How Should My LLC be Taxed?

How Should My LLC be Taxed?

by Brendon Pack, July 2015

Before opening the doors to a brand new Limited Liability Company (LLC), it’s important that you understand how your new entity will be taxed by the IRS – and what your LLC tax return should look like. The same applies to current LLC owners.

On the surface, an LLC is considered a pass-through business entity. This concept means that all business-related taxes, profits, losses, and deductions pass through to the personal tax returns of an LLC’s owners. However, LLC owners can choose to structure their businesses in a different way for tax purposes through the entity classification election. This decision, made using IRS Form 8832, is designed to allow business owners to take a corporate tax structure for their LLCs.

LLC Taxed as Sole Proprietorship

If you structure your LLC as a sole proprietorship, it will be taxed as such. This structure, also known as a single-member LLC taxed as a sole proprietorship, means any LLC taxes you incur will be directly passed on to your personal IRS tax requirements. Any taxes you owe for business-related activities would thus be due by the traditional April 15th tax deadline. However, you’d still be on the hook for estimated taxes that are incurred by all sole proprietors.

LLC Taxed as Partnership

If you have one or more members in the LLC, the taxes incurred by your LLC would also pass directly through to those partners in the business if you don’t elect a corporate tax structure. This means multimember LLCs that do not make the entity classification election would, by default, be taxed as a regular partnership.
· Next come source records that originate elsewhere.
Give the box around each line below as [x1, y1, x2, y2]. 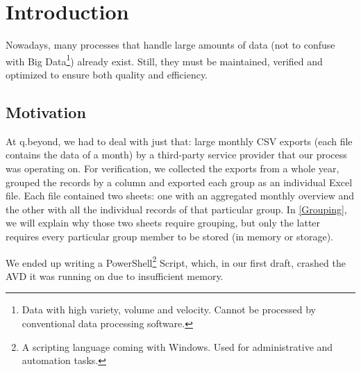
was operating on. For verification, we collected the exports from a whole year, [6, 160, 339, 175]
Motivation [6, 101, 86, 122]
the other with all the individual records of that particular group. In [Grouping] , [6, 201, 347, 216]
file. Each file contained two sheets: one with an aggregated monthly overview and [6, 188, 355, 203]
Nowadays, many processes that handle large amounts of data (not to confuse [6, 38, 335, 52]
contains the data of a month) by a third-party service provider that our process [6, 147, 347, 162]
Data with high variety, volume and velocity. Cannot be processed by [22, 302, 316, 317]
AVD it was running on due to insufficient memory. [6, 268, 224, 283]
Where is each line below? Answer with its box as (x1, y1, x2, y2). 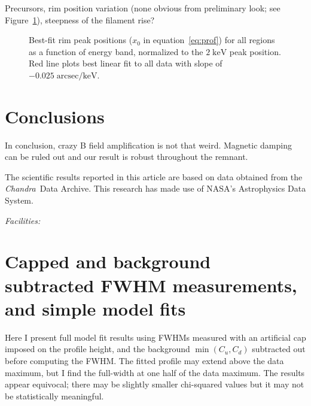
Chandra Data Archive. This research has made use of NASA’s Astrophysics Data (5, 182, 306, 195)
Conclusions (5, 104, 105, 128)
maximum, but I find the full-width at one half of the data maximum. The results (5, 366, 305, 378)
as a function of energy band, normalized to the (29, 45, 203, 57)
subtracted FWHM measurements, (5, 272, 297, 297)
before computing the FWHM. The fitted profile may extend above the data (5, 354, 284, 366)
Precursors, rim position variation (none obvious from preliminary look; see (5, 2, 280, 14)
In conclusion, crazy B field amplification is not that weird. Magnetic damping (5, 138, 292, 151)
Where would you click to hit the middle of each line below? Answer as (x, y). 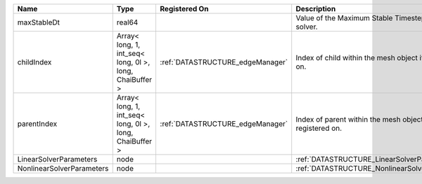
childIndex (34, 62)
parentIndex (37, 124)
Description (316, 9)
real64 (127, 22)
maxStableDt (38, 22)
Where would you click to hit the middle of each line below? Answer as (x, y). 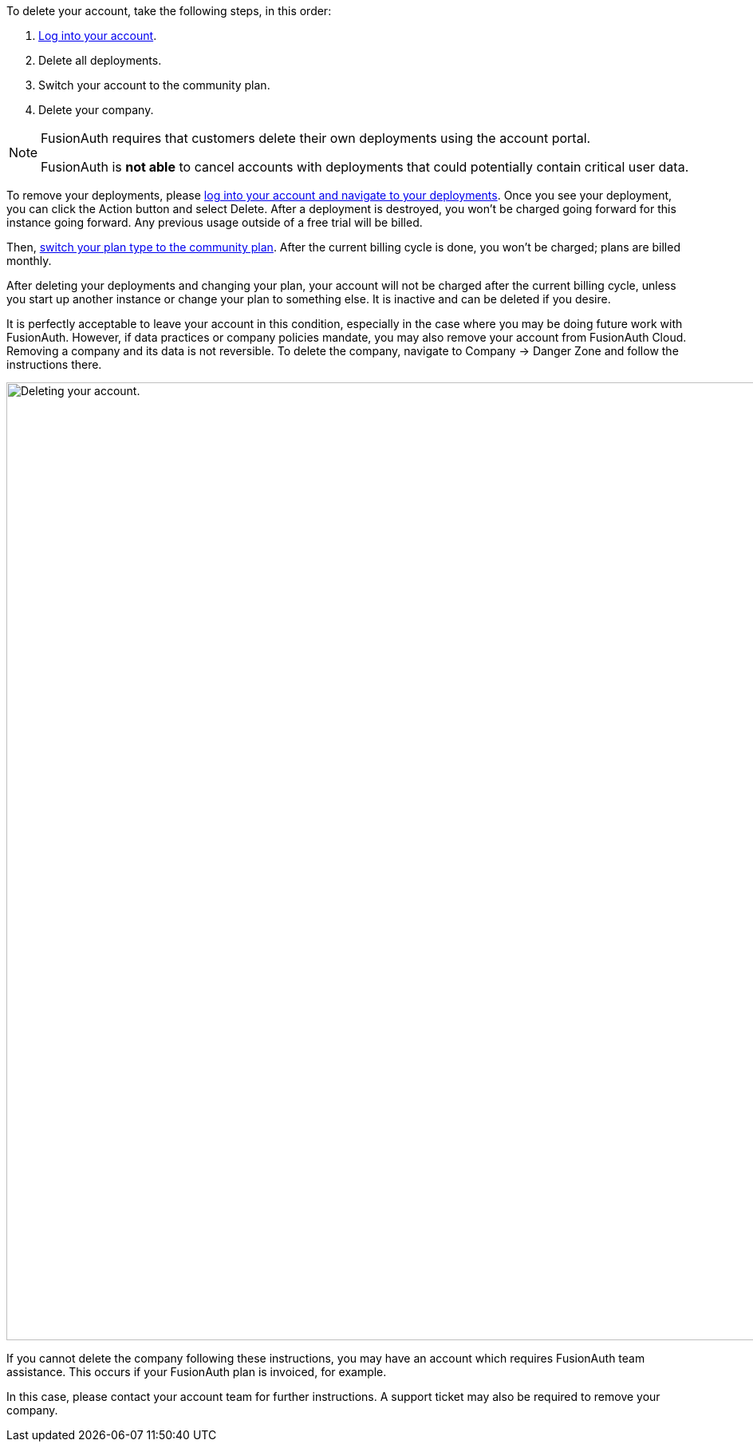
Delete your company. (96, 110)
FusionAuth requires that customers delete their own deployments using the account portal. (316, 138)
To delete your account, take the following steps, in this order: (169, 11)
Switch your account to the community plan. (154, 85)
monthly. (29, 261)
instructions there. (54, 364)
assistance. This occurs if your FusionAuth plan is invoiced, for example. (197, 1372)
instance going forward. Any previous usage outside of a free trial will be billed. (215, 222)
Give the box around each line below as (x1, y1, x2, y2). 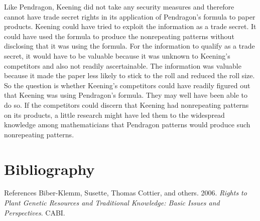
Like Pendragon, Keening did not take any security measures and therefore (4, 2, 234, 12)
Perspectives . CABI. (4, 207, 65, 217)
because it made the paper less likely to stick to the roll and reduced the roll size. (4, 70, 255, 81)
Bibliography (4, 158, 95, 179)
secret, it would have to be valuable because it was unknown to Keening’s (4, 50, 230, 61)
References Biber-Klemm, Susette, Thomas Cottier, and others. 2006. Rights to (4, 187, 247, 198)
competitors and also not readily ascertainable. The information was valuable (4, 60, 241, 71)
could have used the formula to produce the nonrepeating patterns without (4, 31, 234, 41)
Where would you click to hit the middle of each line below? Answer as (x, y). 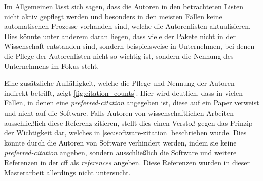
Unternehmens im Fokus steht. (52, 66)
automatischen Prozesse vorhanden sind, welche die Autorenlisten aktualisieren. (127, 26)
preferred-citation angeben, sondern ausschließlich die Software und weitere (120, 152)
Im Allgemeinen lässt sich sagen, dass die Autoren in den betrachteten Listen (124, 6)
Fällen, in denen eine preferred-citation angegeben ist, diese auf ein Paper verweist (132, 103)
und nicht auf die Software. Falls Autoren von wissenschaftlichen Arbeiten (119, 112)
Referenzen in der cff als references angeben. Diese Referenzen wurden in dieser (127, 162)
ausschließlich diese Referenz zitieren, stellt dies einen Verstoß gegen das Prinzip (128, 122)

Just like with a sole proprietorship, all owners would handle their business-related taxes on their personal returns.

LLC Taxed as S Corp

Structuring an LLC to be taxed as an S Corporation is very similar to how an LLC taxed as a sole proprietorship is arranged. LLC taxation on S corps means that all taxes resulting from business activities are passed through to the personal tax obligations of an LLC’s owners. This prevents double taxation. An S corp structure allows shareholders in a business to also classify themselves as employees, which can result in some nice tax savings.

LLC Taxed as C Corp

Choosing to structure your LLC as a C Corporation can have some nice advantages that are unavailable to other LLC tax structures. LLC taxation as a C corporation means that the LLC is taxed directly as a separate business entity, and business taxes are not passed through to the owner’s personal taxes. Taxing an LLC as a C Corp can offer more tax-saving opportunities through business deductions, allowing business owners to hold onto more of their hard-earned income. In addition, a corporate structure separates a business owner’s personal and business assets.
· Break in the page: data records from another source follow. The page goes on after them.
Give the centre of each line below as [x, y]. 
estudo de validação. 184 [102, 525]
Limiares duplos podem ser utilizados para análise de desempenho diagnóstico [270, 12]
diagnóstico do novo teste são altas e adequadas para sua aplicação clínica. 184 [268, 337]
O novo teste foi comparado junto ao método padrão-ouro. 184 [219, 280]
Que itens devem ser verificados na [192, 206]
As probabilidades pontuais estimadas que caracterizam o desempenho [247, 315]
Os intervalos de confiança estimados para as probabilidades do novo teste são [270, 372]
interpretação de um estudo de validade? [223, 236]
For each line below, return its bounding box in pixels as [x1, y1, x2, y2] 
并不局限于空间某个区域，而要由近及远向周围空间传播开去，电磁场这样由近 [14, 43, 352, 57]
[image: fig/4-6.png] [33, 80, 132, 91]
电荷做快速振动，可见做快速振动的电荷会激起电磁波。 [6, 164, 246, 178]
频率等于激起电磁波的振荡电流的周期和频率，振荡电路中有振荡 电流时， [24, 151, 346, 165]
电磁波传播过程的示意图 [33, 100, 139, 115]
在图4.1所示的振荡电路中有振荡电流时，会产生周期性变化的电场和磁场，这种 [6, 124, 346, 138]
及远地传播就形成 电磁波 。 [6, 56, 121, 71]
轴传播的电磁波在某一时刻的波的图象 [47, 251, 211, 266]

The Bottom Line on LLC Taxes

LLC owners should make the most appropriate decision for their specific situations when it comes to LLC taxes. It’s certainly worth considering a corporate tax structure for your LLC because of the tax benefits and savings you may be able to enjoy. Also, don’t forget to keep your operating agreement updated so that all members of your business are on the same page and understand their roles. With that said, all owners in a business should agree on how a company is taxed when your next LLC tax filing is due to Uncle Sam.